Erdölförderung, Goldsuche und Soja-Anbau bedrohen das Leben im Amazonasgebiet. Zur Weltklimakonferenz im brasilianischen Belém organisieren indigene Gruppen ein „Gipfeltreffen der Völker“ – damit ihre Stimme gehört wird.
Edilberto Francisco Moura Sena (rechts) bei einem Gespräch über Erdölförderung im brasilianischen Amazonas-Mündungsbecken.
Datum:
9. Nov. 2025
Von:
Tobias Käufer

Auf dem Flughafen von Belém ist der Lärm von Presslufthämmern zu hören, Baustellen prägen das Bild der Innenstadt. Restaurierte Gebäude und eine neue schmucke Uferpromenade locken Touristen an. Und überall hängen Plakate, die auf die bevorstehende Weltklimakonferenz COP 30 hinweisen. Geht es nach dem brasilianischen Präsidenten Luiz Inácio Lula da Silva, dann soll der Klimagipfel nicht zuletzt das Image seines Heimatlandes aufpolieren. Austragungsort ist vom 10. bis 21. November die Amazonas-Metropole im Nordosten Brasiliens.

Doch Lulas Ruf als selbst ernannter Vorreiter in Sachen Umweltschutz hat gelitten. Entscheidungen für Erdölförderung im Amazonas-Mündungsbecken, das Voranschreiten des Soja-Anbaus mit neuen Eisenbahn- und Autobahnplänen, die Zunahme von Pflanzenschutzmittel-Rückständen, sich ausbreitende kriminelle Banden, die in der Region mit giftigem Quecksilber nach Gold suchen, Bäume fällen oder den Wald zum Drogenanbau nutzen, setzen die indigenen Völker zunehmend unter Druck.

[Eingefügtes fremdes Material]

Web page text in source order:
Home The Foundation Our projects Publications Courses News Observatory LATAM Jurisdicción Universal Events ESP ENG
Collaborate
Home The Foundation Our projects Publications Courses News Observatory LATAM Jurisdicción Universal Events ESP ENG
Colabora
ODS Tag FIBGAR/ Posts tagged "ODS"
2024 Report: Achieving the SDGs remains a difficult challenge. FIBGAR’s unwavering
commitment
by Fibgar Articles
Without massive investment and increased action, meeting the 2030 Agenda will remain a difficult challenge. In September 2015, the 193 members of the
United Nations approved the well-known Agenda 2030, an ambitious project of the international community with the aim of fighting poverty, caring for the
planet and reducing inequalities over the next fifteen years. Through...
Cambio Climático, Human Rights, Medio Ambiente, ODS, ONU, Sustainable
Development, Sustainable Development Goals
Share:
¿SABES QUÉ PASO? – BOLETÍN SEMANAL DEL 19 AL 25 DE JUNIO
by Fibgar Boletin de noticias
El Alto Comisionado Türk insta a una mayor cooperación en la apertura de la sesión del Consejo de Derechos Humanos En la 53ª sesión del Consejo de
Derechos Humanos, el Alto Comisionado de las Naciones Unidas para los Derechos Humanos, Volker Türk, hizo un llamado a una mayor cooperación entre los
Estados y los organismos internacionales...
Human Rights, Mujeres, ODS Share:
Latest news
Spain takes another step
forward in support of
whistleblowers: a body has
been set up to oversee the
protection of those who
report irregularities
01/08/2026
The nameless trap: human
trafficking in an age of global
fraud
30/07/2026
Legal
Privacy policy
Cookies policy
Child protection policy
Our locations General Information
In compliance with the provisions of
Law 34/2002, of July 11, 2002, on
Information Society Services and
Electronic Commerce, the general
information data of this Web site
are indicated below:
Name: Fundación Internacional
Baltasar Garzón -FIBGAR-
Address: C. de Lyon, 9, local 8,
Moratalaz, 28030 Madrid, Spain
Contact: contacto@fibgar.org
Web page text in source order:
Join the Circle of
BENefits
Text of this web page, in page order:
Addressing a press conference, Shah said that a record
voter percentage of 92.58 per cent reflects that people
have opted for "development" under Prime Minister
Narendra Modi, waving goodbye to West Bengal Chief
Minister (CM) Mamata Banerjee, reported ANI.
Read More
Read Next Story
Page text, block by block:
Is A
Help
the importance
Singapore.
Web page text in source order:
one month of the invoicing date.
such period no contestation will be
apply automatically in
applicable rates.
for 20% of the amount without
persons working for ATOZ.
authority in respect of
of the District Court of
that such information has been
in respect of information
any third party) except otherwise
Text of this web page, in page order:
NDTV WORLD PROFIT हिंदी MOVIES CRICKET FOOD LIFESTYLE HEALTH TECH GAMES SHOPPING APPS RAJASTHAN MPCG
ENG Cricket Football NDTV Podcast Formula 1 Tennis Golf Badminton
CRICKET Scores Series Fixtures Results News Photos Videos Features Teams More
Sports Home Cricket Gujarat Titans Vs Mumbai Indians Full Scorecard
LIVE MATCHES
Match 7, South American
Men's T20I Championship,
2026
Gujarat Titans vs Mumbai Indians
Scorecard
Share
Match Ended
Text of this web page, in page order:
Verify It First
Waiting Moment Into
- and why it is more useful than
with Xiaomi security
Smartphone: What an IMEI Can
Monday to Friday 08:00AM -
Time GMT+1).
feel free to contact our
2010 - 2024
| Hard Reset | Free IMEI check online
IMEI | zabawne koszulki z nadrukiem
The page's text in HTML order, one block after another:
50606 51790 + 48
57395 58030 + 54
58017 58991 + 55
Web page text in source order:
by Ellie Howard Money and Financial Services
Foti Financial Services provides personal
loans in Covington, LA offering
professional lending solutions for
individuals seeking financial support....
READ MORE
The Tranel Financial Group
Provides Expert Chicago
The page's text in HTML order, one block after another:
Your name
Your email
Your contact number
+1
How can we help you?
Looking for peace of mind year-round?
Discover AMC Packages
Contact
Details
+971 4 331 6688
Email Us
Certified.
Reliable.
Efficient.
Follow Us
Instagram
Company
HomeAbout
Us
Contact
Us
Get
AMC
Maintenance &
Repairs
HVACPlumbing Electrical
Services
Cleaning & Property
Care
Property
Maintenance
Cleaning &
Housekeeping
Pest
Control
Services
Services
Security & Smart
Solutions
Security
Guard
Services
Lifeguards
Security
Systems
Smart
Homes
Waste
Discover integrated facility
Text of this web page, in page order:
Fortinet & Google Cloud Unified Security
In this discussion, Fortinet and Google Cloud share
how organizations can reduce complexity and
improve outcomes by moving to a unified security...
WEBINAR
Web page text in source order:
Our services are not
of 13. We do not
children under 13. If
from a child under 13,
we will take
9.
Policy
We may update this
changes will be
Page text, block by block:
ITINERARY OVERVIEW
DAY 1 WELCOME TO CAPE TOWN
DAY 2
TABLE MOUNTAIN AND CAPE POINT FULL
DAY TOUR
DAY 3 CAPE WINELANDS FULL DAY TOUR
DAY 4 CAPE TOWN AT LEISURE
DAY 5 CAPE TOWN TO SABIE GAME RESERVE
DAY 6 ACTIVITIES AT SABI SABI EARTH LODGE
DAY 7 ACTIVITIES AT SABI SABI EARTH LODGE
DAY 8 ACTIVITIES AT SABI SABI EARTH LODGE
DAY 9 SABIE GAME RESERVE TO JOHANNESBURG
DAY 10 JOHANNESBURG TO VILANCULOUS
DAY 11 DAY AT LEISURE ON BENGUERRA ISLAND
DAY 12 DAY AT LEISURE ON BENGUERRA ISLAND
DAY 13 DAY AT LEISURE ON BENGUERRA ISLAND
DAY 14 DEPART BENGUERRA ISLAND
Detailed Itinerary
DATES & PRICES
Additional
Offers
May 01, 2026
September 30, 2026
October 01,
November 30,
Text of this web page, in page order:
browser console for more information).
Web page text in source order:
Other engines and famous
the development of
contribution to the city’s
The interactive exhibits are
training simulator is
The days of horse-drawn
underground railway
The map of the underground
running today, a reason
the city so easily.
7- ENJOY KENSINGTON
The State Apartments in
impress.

Deshalb haben sie zu spektakulären Aktionen aufgerufen – im Vorfeld und während der UN-Konferenz.

„Klimagipfel ist eine Illusion“

„Dieser Klimagipfel ist doch eine Illusion“, sagt der katholische Geistliche Edilberto Francisco Moura Sena (83) aus Santarém am Amazonas-Zufluss Rio Tapajós. „Wenn es schon 29 Klimakonferenzen gegeben hat und sich die Situation dennoch zu einer Klimakrise entwickelt hat, die sich zu einer globalen Katastrophe ausweitet, was können wir dann von einer Konferenz im Amazonasgebiet erwarten?“, fragt er.

Der Priester trägt ein weißes T-Shirt mit schwarzer Aufschrift, darauf steht: „Amazonia fossil free“. Besonders die Ölförderpläne der Regierung Lula für das Amazonas-Mündungsbecken rufen seine Ablehnung hervor. „Das ist ein Skandal, dass der Präsident sagt, man werde Öl fördern, um es zu verkaufen und mit dem Geld die Umwelt zu schützen. Das steht im Widerspruch zu den Zielen der Konferenz“, kritisiert Moura Sena. Er befürchtet einen Dammbruch. Das grüne Licht für die Förderung im ökologisch sensiblen Amazonas-Becken könne der Anfang weiterer Projekte in der Region sein.

Moura Sena ist eng mit den indigenen Gemeinden in dem Gebiet und dem kirchlichen Amazonas-Netzwerk Repam vernetzt. Er erwartet in Belém Widerstand gegen die Regierungspläne. Nicht bei der Klimakonferenz selbst, sondern bei den angekündigten Demonstrationen von mehreren tausend Indigenen und bei deren eigenständig organisiertem „Gipfeltreffen der Völker“. Er gehe von einem großen Engagement der sozialen Bewegungen aus, insbesondere beim Völker-Gipfel. „Sie werden Regierungen dazu zwingen, die Zerstörung der Umwelt zu stoppen“, meint der Aktivist. Mit der COP 30 an sich verbinde er indes „keinerlei Hoffnungen“.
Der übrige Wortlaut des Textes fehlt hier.